Netflix’s Fastest Car wants to race past cliché. Instead, it revels in it

One of Netflix’s newest and most succinctly-titled shows, Fastest Car attempts to answer the age-old question that has plagued mankind for a little over a century: What’s the fastest car? Is it a Lamborghini, a Ferrari, a Dodge Viper ACR, a Buick Grand National, or… a Honda Odyssey? A 1976 Cadillac DeVille straight from the set of Goodfellas? A rat rod named Lunch Money? About a half-dozen pickups? A Ford GT driven by the villain in a Jean-Claude Van Damme movie?
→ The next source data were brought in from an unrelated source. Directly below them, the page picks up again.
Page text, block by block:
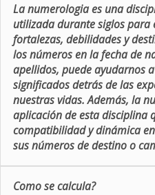
La numerologia es una
utilizada durante siglos
fortalezas, debilidades y
los números en la fecha de
apellidos, puede ayudarnos
significados detrás de las
nuestras vidas. Además, la
aplicación de esta disciplina
compatibilidad y dinámica
sus números de destino o
Como se calcula?
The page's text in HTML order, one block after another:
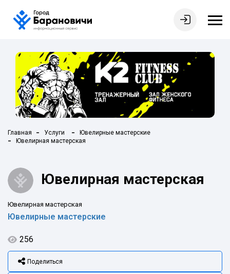
Главная Услуги
Ювелирные мастерские
Ювелирная мастерская
Ювелирная мастерская
Ювелирная мастерская
Ювелирные мастерские
256
Поделиться
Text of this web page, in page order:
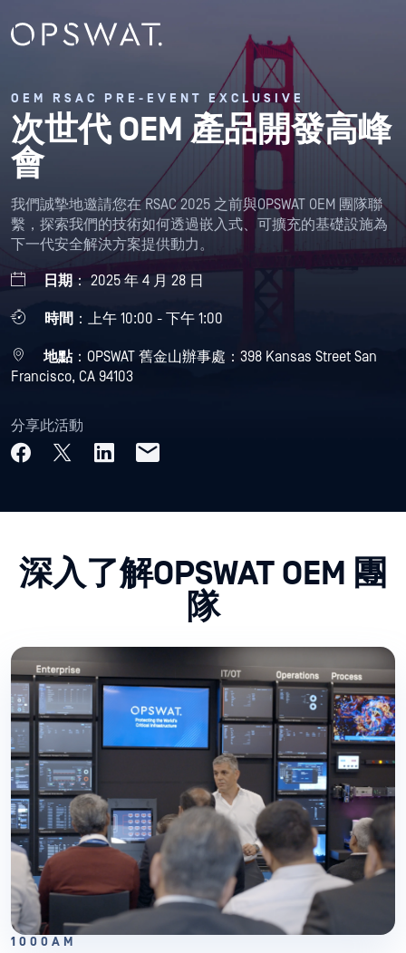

At dragstrips from Irwindale, California, to Caddo Mills, Texas, the premise is simple: three unexpected “sleepers” attempt to dethrone a supercar. It is the ultimate expression of the credo “Built Not Bought.” Anyone cashing out their Raytheon stock can go out and buy a $100,000 supercar, but building something yourself—and possibly spending just as much—is what real Americans do, a narrative the show hammers with the subtlety of a nitromethane explosion.
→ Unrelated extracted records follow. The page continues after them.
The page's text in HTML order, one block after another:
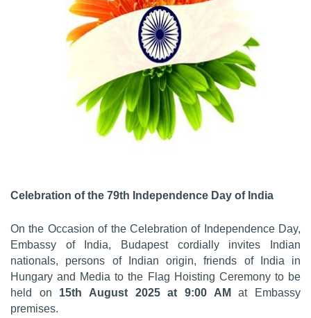
Celebration of the 79th Independence Day of India
On the Occasion of the Celebration of Independence Day,
Embassy of India, Budapest cordially invites Indian
nationals, persons of Indian origin, friends of India in
Hungary and Media to the Flag Hoisting Ceremony to be
held on 15th August 2025 at 9:00 AMat Embassy
premises.
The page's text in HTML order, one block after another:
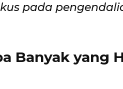
pada
Banyak yang

There’s swelling orchestral music, slow motion, American flags blowing like amber waves of grain. Imagine if Michael Bay directed the first Fast and Furious movie. Imagine if a Honda Odyssey had 1200 horsepower. Imagine if literally every human on earth grew up street racing. (Presumably there would be a lot less humans.)

Netflix Fastest Car Honda Odyssey
Netflix
Netflix Fastest Car Ford GT Rolling 3/4
Netflix

Your average drag race—we’re talking the fastest cars, after all—is over in about 10 seconds. So for the remaining 44 minutes and 50 seconds, Fastest Car must wring heartwarming personal stories from its racers, imbued as they are with reality-TV braggadocio. There’s the classic SoCal surfer dude. The girl who calls herself a tomboy. The drawling Texan who calls himself a modern-day cowboy. Gym lunks in tight-fitting shirts. The Dodge Viper ACR driver who collects swords.
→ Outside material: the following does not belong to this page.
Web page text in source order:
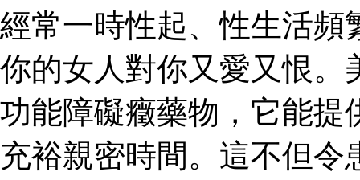
經常一時性起、性生活頻
你的女人對你又愛又恨。
功能障礙癥藥物，它能提
充裕親密時間。這不但

Unlike the dragstrip that awaits them, there are twists: Surfer dude’s truck has hand controls and a wheelchair ramp, the Ford GT’s muscle man pays tribute to his friend Paul Walker. The driver of a 1987 Thunderbird built his car as a tribute to his friend’s death on the strip, going as far as to use the dead man’s engine to power his own. Tomboy girl’s father has some questionable views on the concept of the education system. Viper guy has a gun collection and a vanity plate that says REVENGE, but wait, he has a soft spot for dogs.

It is clear where the narrative lies: with the underdog. The supercar drivers are caddish, obnoxious, perhaps pitiable: they reside in their McMansions, surrounded by big toys for big boys. Oh yeah! The builders of these unassuming race cars work tirelessly in faraway shops, and wax misty-eyed about how racing is life, everything else is just waiting and for those 15 seconds when they’re free. The women, undoubtedly tired of being relegated to second-class car enthusiasts, instead swing hard the other way, playing up their toughness as a necessity to fit in. “Bunch of grown men that act like little babies,” says a girl who has a tattoo of her 1992 Chevrolet S-10 on her bicep.

Netflix Fastest Car Ford Hot Rod
Netflix
Netflix Fastest Car Viper ACR Cadillac Coupe Deville Drag Race
Netflix

Who’s going to win? They are. Every single driver declares that they’ll win. Everybody’s a winner. By dint of their virtue, with their drive and passion and double-shots of nitrous, they’ve won already.

And yet, in the end, they’re all friends (most of them know each other from various local street-racing scenes.) They inspect each other’s cars like anthropologists, analyzing tire sizes, eking out as much info as possible, psych themselves up. Viper Sword Man rolled up to the dragstrip wearing a shirt with his own face on it—truly a power move. The stakes are easily forgotten, even by the racers: by the end of the series is an all-out drag race at the fabled El Mirage dry lake bed, but it is just another race, another day, the ouroboros of enthusiasm devouring tires and nitrous until the heat-death of the universe.

Playing up the underdog well past the point of no return, Fastest Car is a conundrum of a show, attempting to break away from the spec-sheet posturing of most car shows, but never reaching far enough with its cast of characters to pull itself out of cliché.